- Don’t panic.
- Don’t panic if after the first episode you haven’t understood much.
- Don’t panic if you don’t know if you’ve come to the end of the first episode.
- Everything comes to those that wait.
- Everything will be revealed by Linati and Gorman-Gilbert.
- Everything comes in twos and threes.
- If time permits, read Joyce’s A Portrait of the Artist as a Young Man.
- If further time permits, read Homer’s Odyssey.
- If further time permits (after time permitting and further time permitting), read Frank Budgen’s James Joyce and the Making of ‘Ulysses’.
- Time is of the essence as it happens. All events take place on one day, 16 June 1904; ‘Bloomsday’ to later devotees.
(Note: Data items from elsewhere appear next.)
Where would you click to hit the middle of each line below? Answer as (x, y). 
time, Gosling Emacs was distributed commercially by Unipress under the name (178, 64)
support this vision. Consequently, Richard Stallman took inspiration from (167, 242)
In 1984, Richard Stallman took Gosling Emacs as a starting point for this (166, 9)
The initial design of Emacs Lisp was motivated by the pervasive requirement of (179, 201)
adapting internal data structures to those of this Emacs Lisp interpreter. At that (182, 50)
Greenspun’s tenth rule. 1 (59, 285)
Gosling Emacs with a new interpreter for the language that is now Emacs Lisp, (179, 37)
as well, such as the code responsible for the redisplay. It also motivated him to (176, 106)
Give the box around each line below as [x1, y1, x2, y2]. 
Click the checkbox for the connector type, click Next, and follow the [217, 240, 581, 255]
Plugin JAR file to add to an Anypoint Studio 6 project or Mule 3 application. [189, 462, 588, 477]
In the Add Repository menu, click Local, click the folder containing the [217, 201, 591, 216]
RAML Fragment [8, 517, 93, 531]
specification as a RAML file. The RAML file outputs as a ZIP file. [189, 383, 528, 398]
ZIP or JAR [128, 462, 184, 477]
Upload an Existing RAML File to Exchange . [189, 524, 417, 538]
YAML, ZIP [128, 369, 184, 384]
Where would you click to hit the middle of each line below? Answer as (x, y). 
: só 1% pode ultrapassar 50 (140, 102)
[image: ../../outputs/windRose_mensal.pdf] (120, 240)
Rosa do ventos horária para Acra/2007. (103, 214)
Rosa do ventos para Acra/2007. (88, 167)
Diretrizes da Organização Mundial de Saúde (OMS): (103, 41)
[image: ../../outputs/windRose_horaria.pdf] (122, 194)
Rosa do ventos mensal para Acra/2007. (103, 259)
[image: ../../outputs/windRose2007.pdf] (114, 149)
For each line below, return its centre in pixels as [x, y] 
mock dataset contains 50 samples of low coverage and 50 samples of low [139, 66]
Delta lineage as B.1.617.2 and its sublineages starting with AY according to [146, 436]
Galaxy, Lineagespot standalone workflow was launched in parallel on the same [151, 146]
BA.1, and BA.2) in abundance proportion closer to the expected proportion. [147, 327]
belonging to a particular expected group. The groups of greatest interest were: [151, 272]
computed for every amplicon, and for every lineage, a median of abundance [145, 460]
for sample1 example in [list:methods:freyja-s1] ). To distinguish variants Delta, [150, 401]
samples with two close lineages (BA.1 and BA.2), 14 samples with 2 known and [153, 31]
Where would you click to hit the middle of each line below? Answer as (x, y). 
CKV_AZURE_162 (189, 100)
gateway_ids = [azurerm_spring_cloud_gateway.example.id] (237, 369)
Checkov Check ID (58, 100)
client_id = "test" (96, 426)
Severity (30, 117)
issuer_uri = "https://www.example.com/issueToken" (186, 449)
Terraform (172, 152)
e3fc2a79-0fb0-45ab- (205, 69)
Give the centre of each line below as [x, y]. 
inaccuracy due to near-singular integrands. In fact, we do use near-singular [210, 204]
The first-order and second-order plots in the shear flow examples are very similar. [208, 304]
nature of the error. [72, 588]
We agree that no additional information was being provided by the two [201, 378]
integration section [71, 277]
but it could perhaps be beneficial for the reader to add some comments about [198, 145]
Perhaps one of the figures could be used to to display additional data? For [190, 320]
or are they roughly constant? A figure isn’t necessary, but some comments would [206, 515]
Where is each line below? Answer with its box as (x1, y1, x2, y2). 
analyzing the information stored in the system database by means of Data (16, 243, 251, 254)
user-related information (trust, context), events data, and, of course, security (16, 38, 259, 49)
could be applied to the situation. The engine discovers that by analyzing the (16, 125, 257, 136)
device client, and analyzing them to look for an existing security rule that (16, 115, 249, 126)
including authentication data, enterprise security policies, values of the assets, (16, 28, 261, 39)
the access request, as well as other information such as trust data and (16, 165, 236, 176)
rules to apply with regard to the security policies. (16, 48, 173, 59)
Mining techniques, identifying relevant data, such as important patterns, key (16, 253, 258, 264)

- The novel begins twice, once with Stephen’s early morning and once with Bloom’s.
- The novel ends twice, once with Stephen and Bloom having ‘found’ each other and once with Molly’s soliloquy in bed.
- The novel’s space also matters.
- The Blooms live at number 7 Eccles Street on the north side of Dublin; Stephen is staying at the Martello Tower 9 miles south of Dublin on the coast at Sandycove (where the novel begins).
- Bloom is an advertising agent, Stephen for the time being a school-teacher. Dublin is where they meet.
- Consult the Linati schema and the Gilbert-Gorman plan.
- Begin now.
- I will. Yes.
A condensed version of a handout David Pierce gave to his students as preparation for reading Ulysses. It must be twenty years since I read A Portrait of the Artist as a Young Man. My next reading stop.